Pi Zero Node (jarvis-node-setup)¶
The Pi Zero node is the primary voice interface for Jarvis. It runs on Raspberry Pi Zero hardware (or any Linux/macOS machine for development) with a microphone and speaker attached.
Quick Install¶
curl -fsSL https://raw.githubusercontent.com/alexberardi/jarvis-node-setup/main/install.sh | sudo bash
This installs to /opt/jarvis-node, sets up a systemd service, and configures audio. After install, pair the node with your server using the mobile app or authorize_node.py.
Flags:
| Flag | Description |
|---|---|
--no-audio |
Skip ALSA / I2S DAC configuration |
--force |
Reinstall even if already at latest version |
--version TAG |
Install a specific version (e.g. v0.1.0) |
What It Does¶
- Wake word detection -- Listens locally for a configured wake word using openWakeWord. No audio leaves the device until the wake word is heard.
- Audio capture -- Records speech until silence is detected.
- Command submission -- Sends the audio to the command center, which handles transcription, intent classification, and command execution.

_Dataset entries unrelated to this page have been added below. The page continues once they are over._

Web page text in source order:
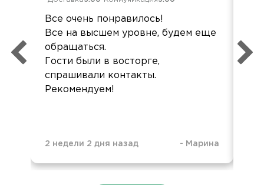
Все очень понравилось!
Все на высшем уровне, будем еще
обращаться.
Гости были в восторге,
спрашивали контакты.
Рекомендуем!
2 недели 2 дня назад - Марина

- Response playback -- Receives spoken responses via MQTT (from the TTS service) and plays them through the speaker.
Architecture¶
jarvis-node-setup/
├── scripts/
│ └── main.py # Entry point
├── core/
│ ├── ijarvis_command.py # Command interface (re-exports from SDK)
│ ├── ijarvis_parameter.py # Parameter definitions
│ ├── ijarvis_secret.py # Secret definitions
│ ├── command_response.py # Response structure
│ └── platform_abstraction.py # Hardware abstraction
├── commands/ # Built-in commands (control_node, etc.)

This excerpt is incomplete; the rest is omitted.